[Pvfs2-developers] Copy commands segfault on 2.4 kernels
Phil Carns
carns at mcs.anl.gov
Wed Apr 8 14:17:20 EDT 2009
Bart and I worked through this some more off-list and found a resolution
to the problem. Here is a summary for anyone on the edge of their seats
at home:
- pvfs2-client was being run with "--desc-size 33554432" (32 MB)

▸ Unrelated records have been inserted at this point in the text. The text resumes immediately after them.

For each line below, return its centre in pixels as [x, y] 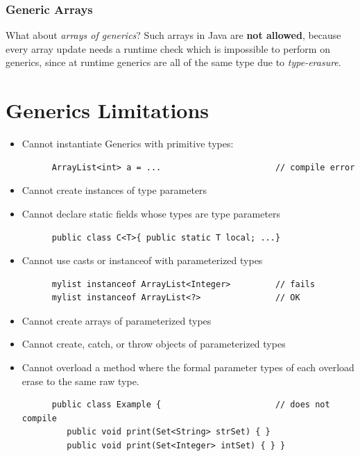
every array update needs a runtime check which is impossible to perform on [168, 48]
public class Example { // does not [191, 405]
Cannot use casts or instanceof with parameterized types [142, 260]
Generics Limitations [108, 110]
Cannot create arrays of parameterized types [117, 320]
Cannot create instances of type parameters [114, 190]
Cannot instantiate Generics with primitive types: [128, 144]
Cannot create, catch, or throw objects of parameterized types [154, 344]
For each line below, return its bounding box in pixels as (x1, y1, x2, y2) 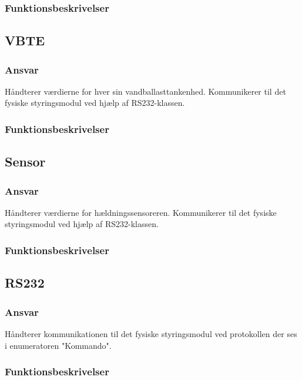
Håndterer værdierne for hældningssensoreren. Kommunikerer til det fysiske (5, 206, 277, 218)
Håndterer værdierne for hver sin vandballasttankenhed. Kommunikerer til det (5, 85, 286, 97)
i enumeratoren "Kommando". (5, 339, 112, 351)
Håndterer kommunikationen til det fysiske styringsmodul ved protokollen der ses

- this caused pvfs to report an st_blksize of 32 MB in fstat()
- cp used that st_blksize value to choose a 32 MB buffer size
- cp used alloca() to allocate the buffer
- cp then tried to read from pvfs into the buffer
Unfortunately, alloca() allocates memory from the stack. Bart's machine
didn't have 32 MB of stack space to spare, and the stack overflowed.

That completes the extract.